- [TASK STATEMENT]: Set down the data below from its first line to the line holding "pixels as [x, y]", inclusive; omit all pictures.

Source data
---*---

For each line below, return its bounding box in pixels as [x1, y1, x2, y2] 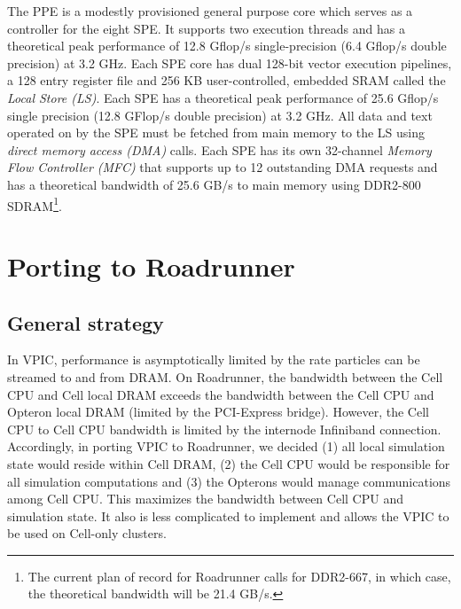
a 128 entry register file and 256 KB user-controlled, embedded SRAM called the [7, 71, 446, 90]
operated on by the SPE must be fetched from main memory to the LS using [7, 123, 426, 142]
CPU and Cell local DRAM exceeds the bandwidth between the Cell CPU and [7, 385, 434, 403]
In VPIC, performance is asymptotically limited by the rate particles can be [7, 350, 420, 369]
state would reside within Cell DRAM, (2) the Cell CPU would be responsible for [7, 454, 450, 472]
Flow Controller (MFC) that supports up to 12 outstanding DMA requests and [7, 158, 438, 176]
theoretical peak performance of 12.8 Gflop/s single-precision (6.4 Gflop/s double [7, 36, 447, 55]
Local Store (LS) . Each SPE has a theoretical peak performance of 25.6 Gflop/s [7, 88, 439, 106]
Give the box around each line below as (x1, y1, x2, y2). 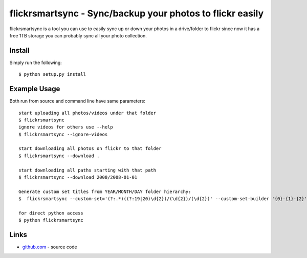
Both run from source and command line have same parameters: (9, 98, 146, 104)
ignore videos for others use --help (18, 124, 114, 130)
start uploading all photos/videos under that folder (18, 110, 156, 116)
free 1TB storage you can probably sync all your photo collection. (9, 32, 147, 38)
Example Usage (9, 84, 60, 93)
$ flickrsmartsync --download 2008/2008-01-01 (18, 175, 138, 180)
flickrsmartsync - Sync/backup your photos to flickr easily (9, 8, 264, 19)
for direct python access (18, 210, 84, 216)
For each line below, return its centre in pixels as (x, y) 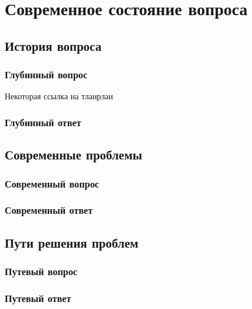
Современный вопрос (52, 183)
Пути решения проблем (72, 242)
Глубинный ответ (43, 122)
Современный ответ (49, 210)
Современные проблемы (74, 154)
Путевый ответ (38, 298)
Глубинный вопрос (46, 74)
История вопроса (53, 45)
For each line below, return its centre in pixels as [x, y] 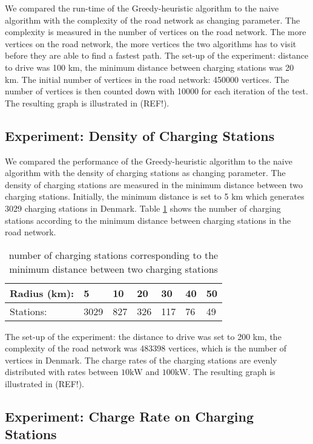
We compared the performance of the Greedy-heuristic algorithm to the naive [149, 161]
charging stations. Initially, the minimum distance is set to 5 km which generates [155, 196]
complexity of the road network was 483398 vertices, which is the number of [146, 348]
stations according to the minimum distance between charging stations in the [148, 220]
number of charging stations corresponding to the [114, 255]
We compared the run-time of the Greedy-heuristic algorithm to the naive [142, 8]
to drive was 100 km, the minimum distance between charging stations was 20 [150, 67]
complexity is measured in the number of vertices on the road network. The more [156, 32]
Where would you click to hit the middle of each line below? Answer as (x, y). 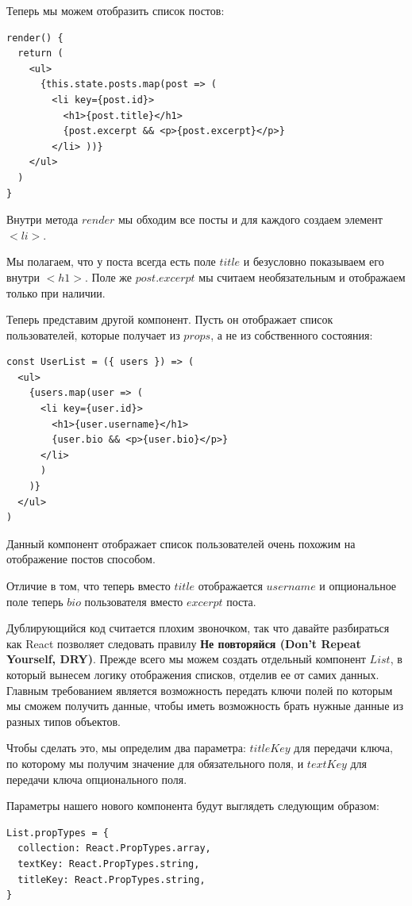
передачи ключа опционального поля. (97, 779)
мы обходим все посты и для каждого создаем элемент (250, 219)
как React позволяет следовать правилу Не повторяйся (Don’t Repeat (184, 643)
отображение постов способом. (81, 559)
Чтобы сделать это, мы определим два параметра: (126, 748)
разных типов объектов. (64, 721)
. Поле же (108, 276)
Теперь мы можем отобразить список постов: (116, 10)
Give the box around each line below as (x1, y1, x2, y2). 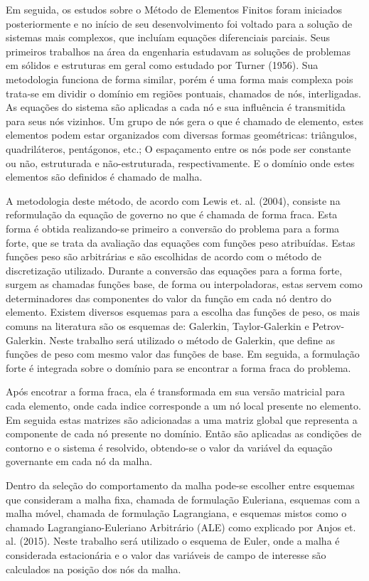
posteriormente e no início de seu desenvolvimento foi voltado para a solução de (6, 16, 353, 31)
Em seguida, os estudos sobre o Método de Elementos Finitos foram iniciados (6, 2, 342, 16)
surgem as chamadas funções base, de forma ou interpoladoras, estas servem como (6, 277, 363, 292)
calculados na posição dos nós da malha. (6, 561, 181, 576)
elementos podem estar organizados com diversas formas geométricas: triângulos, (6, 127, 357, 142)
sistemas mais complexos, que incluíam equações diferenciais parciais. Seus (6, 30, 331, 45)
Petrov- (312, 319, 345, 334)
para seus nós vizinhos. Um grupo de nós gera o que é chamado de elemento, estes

---*---

- [EXERCISE SOLUTION]:
For each line below, return its bounding box in pixels as [x1, y1, x2, y2] 
a 128 entry register file and 256 KB user-controlled, embedded SRAM called the [7, 71, 446, 90]
operated on by the SPE must be fetched from main memory to the LS using [7, 123, 426, 142]
CPU and Cell local DRAM exceeds the bandwidth between the Cell CPU and [7, 385, 434, 403]
In VPIC, performance is asymptotically limited by the rate particles can be [7, 350, 420, 369]
state would reside within Cell DRAM, (2) the Cell CPU would be responsible for [7, 454, 450, 472]
Flow Controller (MFC) that supports up to 12 outstanding DMA requests and [7, 158, 438, 176]
theoretical peak performance of 12.8 Gflop/s single-precision (6.4 Gflop/s double [7, 36, 447, 55]
Local Store (LS) . Each SPE has a theoretical peak performance of 25.6 Gflop/s [7, 88, 439, 106]
Give the box around each line below as (x1, y1, x2, y2). 
Both run from source and command line have same parameters: (9, 98, 146, 104)
ignore videos for others use --help (18, 124, 114, 130)
start uploading all photos/videos under that folder (18, 110, 156, 116)
free 1TB storage you can probably sync all your photo collection. (9, 32, 147, 38)
Example Usage (9, 84, 60, 93)
$ flickrsmartsync --download 2008/2008-01-01 (18, 175, 138, 180)
flickrsmartsync - Sync/backup your photos to flickr easily (9, 8, 264, 19)
for direct python access (18, 210, 84, 216)
For each line below, return its centre in pixels as (x, y) 
Современный вопрос (52, 183)
Пути решения проблем (72, 242)
Глубинный ответ (43, 122)
Современный ответ (49, 210)
Современные проблемы (74, 154)
Путевый ответ (38, 298)
Глубинный вопрос (46, 74)
История вопроса (53, 45)
For each line below, return its centre in pixels as [x, y] 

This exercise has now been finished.